A standout characteristic of this work is its interdisciplinary nature, with the international Harvard team integrating fields of molecular biophysics, artificial intelligence, and virology to deepen our comprehension of swiftly evolving viral threats.

“By merging physics-driven modeling with machine learning, we are establishing a predictive framework for viral evolution with vast potential,” Shakhnovich noted. “We are eager to explore how this approach may extend beyond infectious diseases into realms like cancer biology.”

Looking forward, the team plans to modify and expand the framework for broader applications, addressing challenges such as other emerging viruses and rapidly evolving tumor cells. They stress that the convergence of physical modeling with AI may shift the paradigm from reactive monitoring to proactive biological forecasting.

“In a world where biological challenges are in constant flux, early warnings and intelligent tools are crucial,” Wang emphasized. “Our ultimate ambition is to develop a platform — one that equips scientists and policymakers with a head start not only in impending pandemics but in confronting swiftly evolving challenges across biological contexts,” added Huot.

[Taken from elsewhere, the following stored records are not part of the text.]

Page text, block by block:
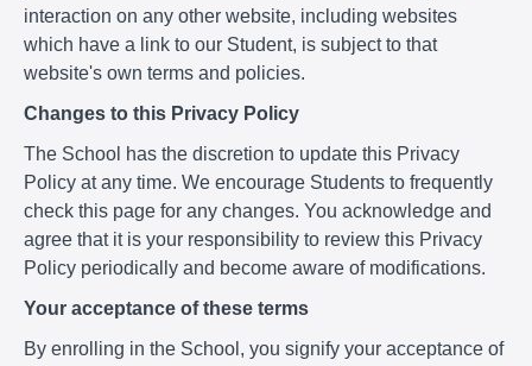
interaction on any other website, including websites
which have a link to our Student, is subject to that
website's own terms and policies.
Changes to this Privacy Policy
The School has the discretion to update this Privacy
Policy at any time. We encourage Students to frequently
check this page for any changes. You acknowledge and
agree that it is your responsibility to review this Privacy
Policy periodically and become aware of modifications.
Your acceptance of these terms
By enrolling in the School, you signify your acceptance of
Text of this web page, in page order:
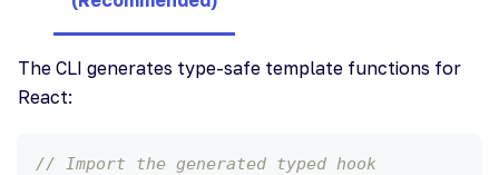
The CLI generates type-safe template functions for
React:
// Import the generated typed hook
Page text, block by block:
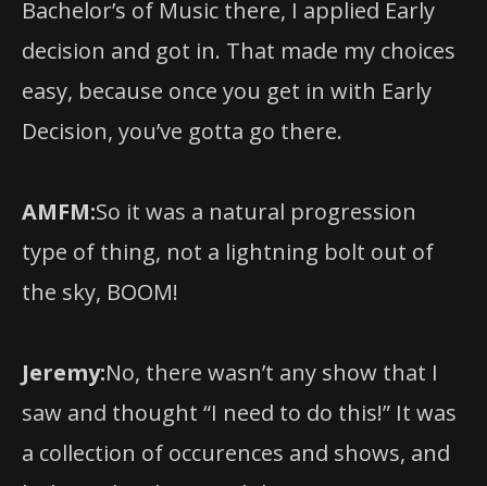
easy, because once you get in with Early
Decision, you’ve gotta go there.
AMFM:So it was a natural progression
the sky, BOOM!
Jeremy: No, there wasn’t any show that I
a collection of occurences and shows, and
little pushes here and there. I mean,
getting cast in this show, it all added up. I
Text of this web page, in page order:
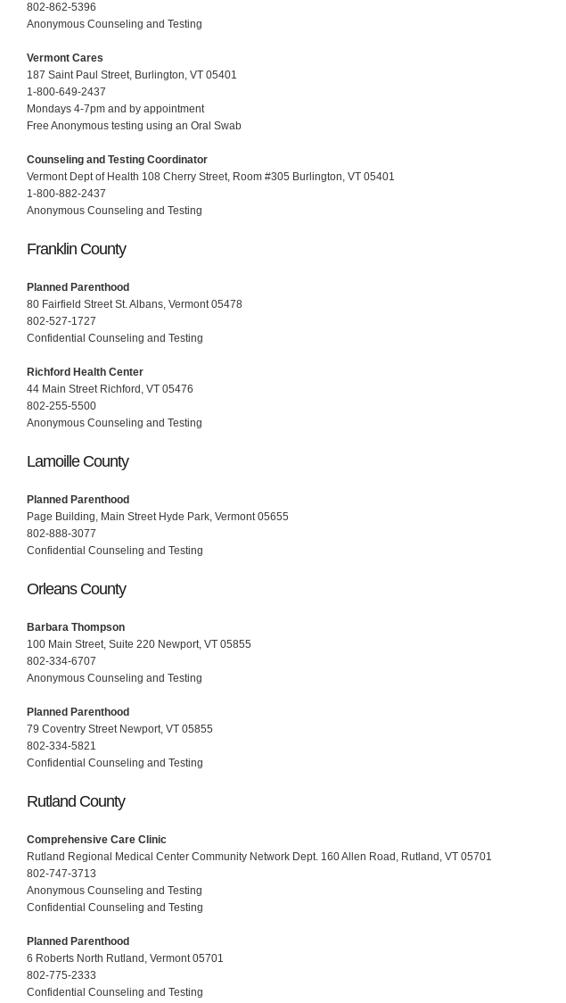
802-862-5396
Anonymous Counseling and Testing
Vermont Cares
187 Saint Paul Street, Burlington, VT 05401
1-800-649-2437
Mondays 4-7pm and by appointment
Free Anonymous testing using an Oral Swab
Counseling and Testing Coordinator
Vermont Dept of Health 108 Cherry Street, Room #305 Burlington, VT 05401
1-800-882-2437
Anonymous Counseling and Testing
Franklin County
Planned Parenthood
80 Fairfield Street St. Albans, Vermont 05478
802-527-1727
Confidential Counseling and Testing
Richford Health Center
44 Main Street Richford, VT 05476
802-255-5500
Anonymous Counseling and Testing
Lamoille County
Planned Parenthood
Page Building, Main Street Hyde Park, Vermont 05655
802-888-3077
Confidential Counseling and Testing
Orleans County
Barbara Thompson
100 Main Street, Suite 220 Newport, VT 05855
802-334-6707
Anonymous Counseling and Testing
Planned Parenthood
79 Coventry Street Newport, VT 05855
802-334-5821
Confidential Counseling and Testing
Rutland County
Comprehensive Care Clinic
Rutland Regional Medical Center Community Network Dept. 160 Allen Road, Rutland, VT 05701
802-747-3713
Anonymous Counseling and Testing
Confidential Counseling and Testing
Planned Parenthood
6 Roberts North Rutland, Vermont 05701
802-775-2333
Confidential Counseling and Testing
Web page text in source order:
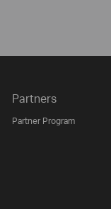
Partners
Partner Program
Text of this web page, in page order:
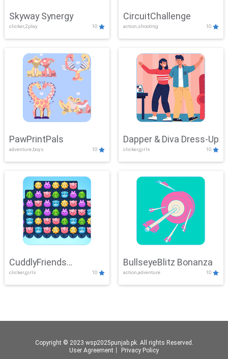
Skyway Synergy
clicker,2play 10
CircuitChallenge
action,shooting 10
PawPrintPals
adventure,boys 10
Dapper & Diva Dress-Up
clicker,girls 10
CuddlyFriends
Connection
clicker,girls 10
BullseyeBlitz Bonanza
action,adventure 10
Copyright © 2023 wsp2025punjab.pk. All rights Reserved.
User Agreement
Privacy Policy
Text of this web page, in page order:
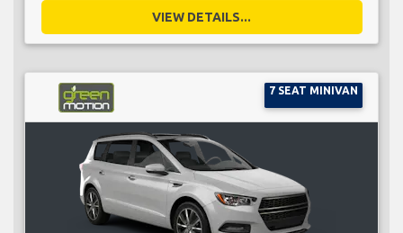
VIEW DETAILS...
7 SEAT MINIVAN
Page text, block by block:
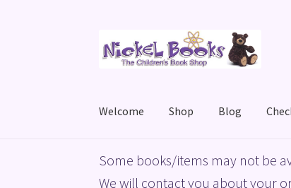
to
to
Welcome Shop Blog
HomeBasket Blog Checkout My
Some books/items may not be
We will contact you about your
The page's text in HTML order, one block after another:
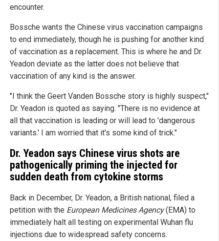
encounter.
Bossche wants the Chinese virus vaccination campaigns
to end immediately, though he is pushing for another kind
of vaccination as a replacement. This is where he and Dr.
Yeadon deviate as the latter does not believe that
vaccination of any kind is the answer.
"I think the Geert Vanden Bossche story is highly suspect,"
Dr. Yeadon is quoted as saying. "There is no evidence at
all that vaccination is leading or will lead to 'dangerous
variants.' I am worried that it's some kind of trick."
Dr. Yeadon says Chinese virus shots are
pathogenically priming the injected for
sudden death from cytokine storms
Back in December, Dr. Yeadon, a British national, filed a
petition with the European Medicines Agency(EMA) to
immediately halt all testing on experimental Wuhan flu
injections due to widespread safety concerns.
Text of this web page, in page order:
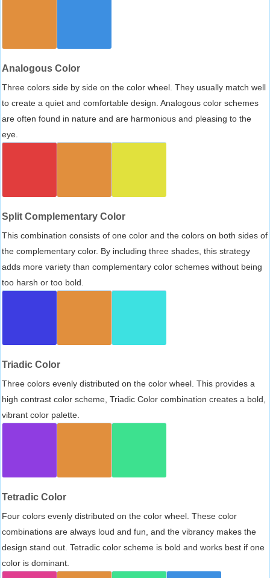
Analogous Color
Three colors side by side on the color wheel. They usually match well
to create a quiet and comfortable design. Analogous color schemes
are often found in nature and are harmonious and pleasing to the
eye.
Split Complementary Color
This combination consists of one color and the colors on both sides of
the complementary color. By including three shades, this strategy
adds more variety than complementary color schemes without being
too harsh or too bold.
Triadic Color
Three colors evenly distributed on the color wheel. This provides a
high contrast color scheme, Triadic Color combination creates a bold,
vibrant color palette.
Tetradic Color
Four colors evenly distributed on the color wheel. These color
combinations are always loud and fun, and the vibrancy makes the
design stand out. Tetradic color scheme is bold and works best if one
color is dominant.
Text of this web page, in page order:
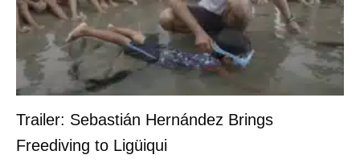
Trailer: Sebastián Hernández Brings
Freediving to Ligüiqui
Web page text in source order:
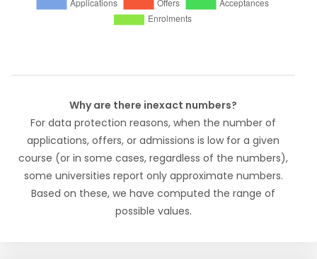
Why are there inexact numbers?
For data protection reasons, when the number of
applications, offers, or admissions is low for a given
course (or in some cases, regardless of the numbers),
some universities report only approximate numbers.
Based on these, we have computed the range of
possible values.
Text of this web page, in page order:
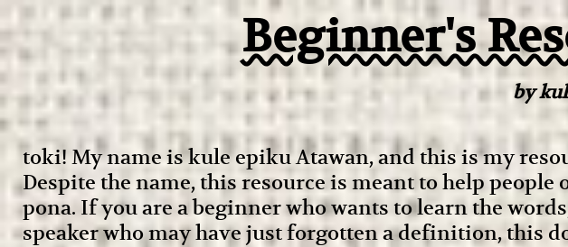
Beginner's
by
toki! My name is kule epiku Atawan, and this is my
Despite the name, this resource is meant to help people
pona. If you are a beginner who wants to learn the
speaker who may have just forgotten a definition, this
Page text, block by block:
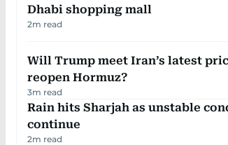
Dhabi shopping mall
2m read
Will Trump meet Iran’s latest
reopen Hormuz?
3m read
Rain hits Sharjah as unstable
continue
2m read
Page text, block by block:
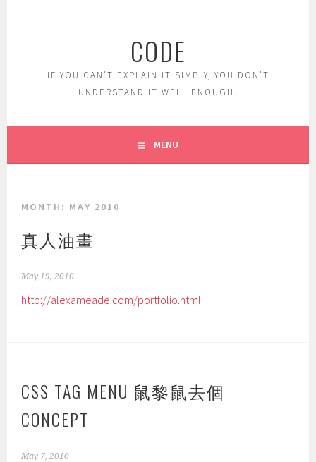
CODE
IF YOU CAN'T EXPLAIN IT SIMPLY, YOU DON'T
UNDERSTAND IT WELL ENOUGH.
MENU
MONTH: MAY 2010
真人油畫
May 19, 2010
http://alexameade.com/portfolio.html
CSS TAG MENU 鼠黎鼠去個
CONCEPT
May 7, 2010
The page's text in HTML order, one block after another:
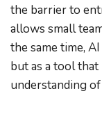
the barrier to
allows small
the same time,
but as a tool that
understanding
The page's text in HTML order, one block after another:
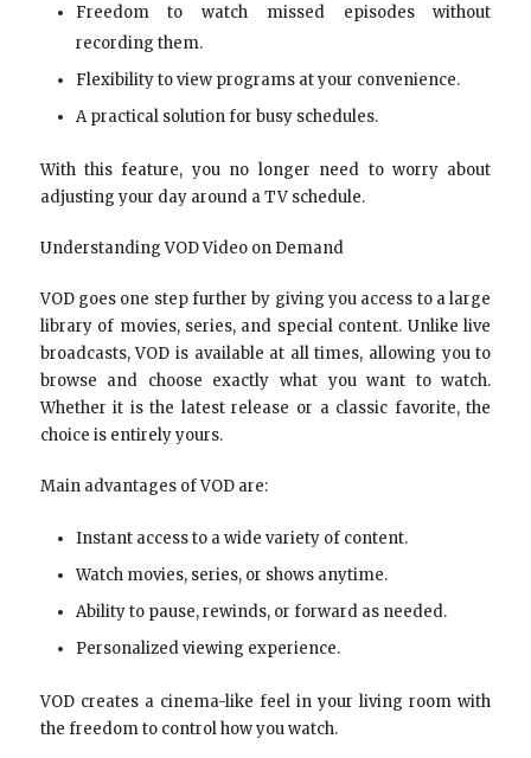
Freedom to watch missed episodes without
recording them.
Flexibility to view programs at your convenience.
A practical solution for busy schedules.
With this feature, you no longer need to worry about
adjusting your day around a TV schedule.
Understanding VOD Video on Demand
VOD goes one step further by giving you access to a large
library of movies, series, and special content. Unlike live
broadcasts, VOD is available at all times, allowing you to
browse and choose exactly what you want to watch.
Whether it is the latest release or a classic favorite, the
choice is entirely yours.
Main advantages of VOD are:
Instant access to a wide variety of content.
Watch movies, series, or shows anytime.
Ability to pause, rewinds, or forward as needed.
Personalized viewing experience.
VOD creates a cinema-like feel in your living room with
the freedom to control how you watch.
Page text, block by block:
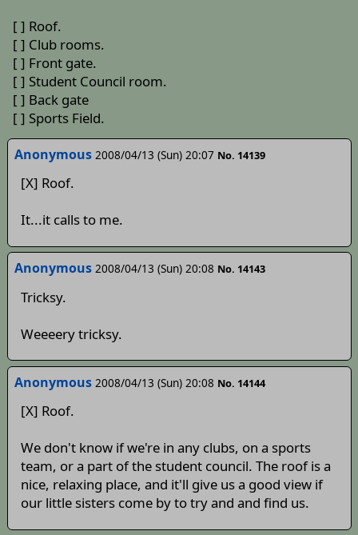
[ ] Roof.
[ ] Club rooms.
[ ] Front gate.
[ ] Student Council room.
[ ] Back gate
[ ] Sports Field.
Anonymous 2008/04/13 (Sun) 20:07 No. 14139
[X] Roof.
It...it calls to me.
Anonymous 2008/04/13 (Sun) 20:08 No. 14143
Tricksy.
Weeeery tricksy.
Anonymous 2008/04/13 (Sun) 20:08 No. 14144
[X] Roof.
We don't know if we're in any clubs, on a sports
team, or a part of the student council. The roof is a
nice, relaxing place, and it'll give us a good view if
our little sisters come by to try and and find us.

Shakhnovich acknowledged funding from the National Institutes of Health for enabling exploratory research aimed at benefitting public health. Essential scientific inquiry and future innovations face severe threats due to budget cuts in Washington, Shakhnovich cautioned.

“Our research has the capability to assist all of humanity in addressing notable health issues,” Shakhnovich mentioned. “Such progress would not have been achievable without federal backing that seeks long-term advantages.”